> **ASSIGNED TASK**
Your job is to retype the records exactly while dropping every picture.

+--

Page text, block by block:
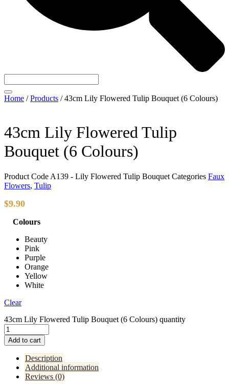
Home /Products /43cm Lily Flowered Tulip Bouquet (6 Colours)
43cm Lily Flowered Tulip
Bouquet (6 Colours)
Product Code A139 - Lily Flowered Tulip Bouquet Categories Faux
Flowers, Tulip
$9.90
Colours
Beauty
Pink
Purple
Orange
Yellow
White
Clear
43cm Lily Flowered Tulip Bouquet (6 Colours) quantity
Add to cart
Description
Additional information
Reviews (0)
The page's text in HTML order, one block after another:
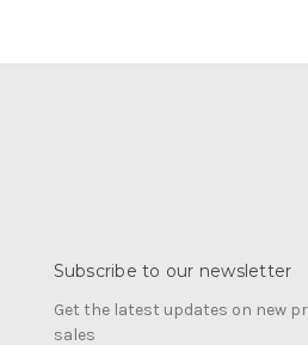
Subscribe to our newsletter
Get the latest updates on new
sales
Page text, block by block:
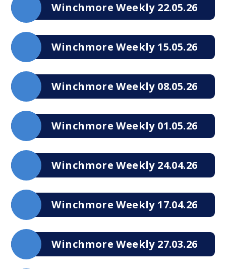
Winchmore Weekly 22.05.26
Winchmore Weekly 15.05.26
Winchmore Weekly 08.05.26
Winchmore Weekly 01.05.26
Winchmore Weekly 24.04.26
Winchmore Weekly 17.04.26
Winchmore Weekly 27.03.26
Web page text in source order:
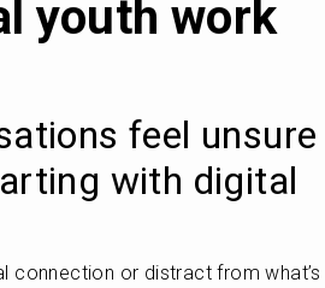
youth work
feel unsure
with digital
connection or distract from what’s
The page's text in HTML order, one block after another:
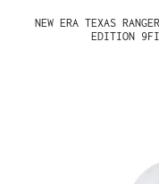
NEW ERA TEXAS
EDITION
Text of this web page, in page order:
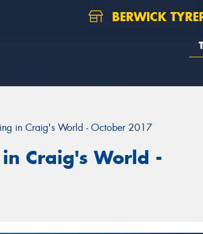
BERWICK
in Craig's World - October 2017
Craig's World -
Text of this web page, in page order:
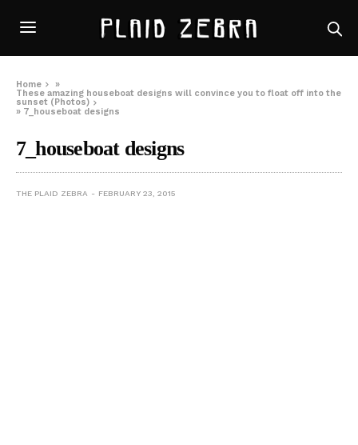
Home
»
These amazing houseboat designs will convince you to float off into the
sunset (Photos)
» 7_houseboat designs
7_houseboat designs
THE PLAID ZEBRA FEBRUARY 23, 2015
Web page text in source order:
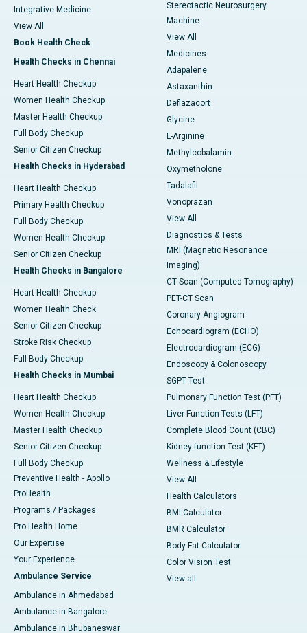
Integrative Medicine
View All
Book Health Check
Health Checks in Chennai
Heart Health Checkup
Women Health Checkup
Master Health Checkup
Full Body Checkup
Senior Citizen Checkup
Health Checks in Hyderabad
Heart Health Checkup
Primary Health Checkup
Full Body Checkup
Women Health Checkup
Senior Citizen Checkup
Health Checks in Bangalore
Heart Health Checkup
Women Health Check
Senior Citizen Checkup
Stroke Risk Checkup
Full Body Checkup
Health Checks in Mumbai
Heart Health Checkup
Women Health Checkup
Master Health Checkup
Senior Citizen Checkup
Full Body Checkup
Preventive Health - Apollo
ProHealth
Programs / Packages
Pro Health Home
Our Expertise
Your Experience
Ambulance Service
Ambulance in Ahmedabad
Ambulance in Bangalore
Ambulance in Bhubaneswar
Stereotactic Neurosurgery
Machine
View All
Medicines
Adapalene
Astaxanthin
Deflazacort
Glycine
L-Arginine
Methylcobalamin
Oxymetholone
Tadalafil
Vonoprazan
View All
Diagnostics & Tests
MRI (Magnetic Resonance
Imaging)
CT Scan (Computed Tomography)
PET-CT Scan
Coronary Angiogram
Echocardiogram (ECHO)
Electrocardiogram (ECG)
Endoscopy & Colonoscopy
SGPT Test
Pulmonary Function Test (PFT)
Liver Function Tests (LFT)
Complete Blood Count (CBC)
Kidney function Test (KFT)
Wellness & Lifestyle
View All
Health Calculators
BMI Calculator
BMR Calculator
Body Fat Calculator
Color Vision Test
View all

+--

> **EXPECTED ANSWER**
Page text, block by block:
Home /Products /43cm Lily Flowered Tulip Bouquet (6 Colours)
43cm Lily Flowered Tulip
Bouquet (6 Colours)
Product Code A139 - Lily Flowered Tulip Bouquet Categories Faux
Flowers, Tulip
$9.90
Colours
Beauty
Pink
Purple
Orange
Yellow
White
Clear
43cm Lily Flowered Tulip Bouquet (6 Colours) quantity
Add to cart
Description
Additional information
Reviews (0)
The page's text in HTML order, one block after another:
Subscribe to our newsletter
Get the latest updates on new
sales
Page text, block by block:
Winchmore Weekly 22.05.26
Winchmore Weekly 15.05.26
Winchmore Weekly 08.05.26
Winchmore Weekly 01.05.26
Winchmore Weekly 24.04.26
Winchmore Weekly 17.04.26
Winchmore Weekly 27.03.26
Web page text in source order:
youth work
feel unsure
with digital
connection or distract from what’s
The page's text in HTML order, one block after another:
NEW ERA TEXAS
EDITION
Text of this web page, in page order:
BERWICK
in Craig's World - October 2017
Craig's World -
Text of this web page, in page order:
Home
»
These amazing houseboat designs will convince you to float off into the
sunset (Photos)
» 7_houseboat designs
7_houseboat designs
THE PLAID ZEBRA FEBRUARY 23, 2015
Web page text in source order:
Integrative Medicine
View All
Book Health Check
Health Checks in Chennai
Heart Health Checkup
Women Health Checkup
Master Health Checkup
Full Body Checkup
Senior Citizen Checkup
Health Checks in Hyderabad
Heart Health Checkup
Primary Health Checkup
Full Body Checkup
Women Health Checkup
Senior Citizen Checkup
Health Checks in Bangalore
Heart Health Checkup
Women Health Check
Senior Citizen Checkup
Stroke Risk Checkup
Full Body Checkup
Health Checks in Mumbai
Heart Health Checkup
Women Health Checkup
Master Health Checkup
Senior Citizen Checkup
Full Body Checkup
Preventive Health - Apollo
ProHealth
Programs / Packages
Pro Health Home
Our Expertise
Your Experience
Ambulance Service
Ambulance in Ahmedabad
Ambulance in Bangalore
Ambulance in Bhubaneswar
Stereotactic Neurosurgery
Machine
View All
Medicines
Adapalene
Astaxanthin
Deflazacort
Glycine
L-Arginine
Methylcobalamin
Oxymetholone
Tadalafil
Vonoprazan
View All
Diagnostics & Tests
MRI (Magnetic Resonance
Imaging)
CT Scan (Computed Tomography)
PET-CT Scan
Coronary Angiogram
Echocardiogram (ECHO)
Electrocardiogram (ECG)
Endoscopy & Colonoscopy
SGPT Test
Pulmonary Function Test (PFT)
Liver Function Tests (LFT)
Complete Blood Count (CBC)
Kidney function Test (KFT)
Wellness & Lifestyle
View All
Health Calculators
BMI Calculator
BMR Calculator
Body Fat Calculator
Color Vision Test
View all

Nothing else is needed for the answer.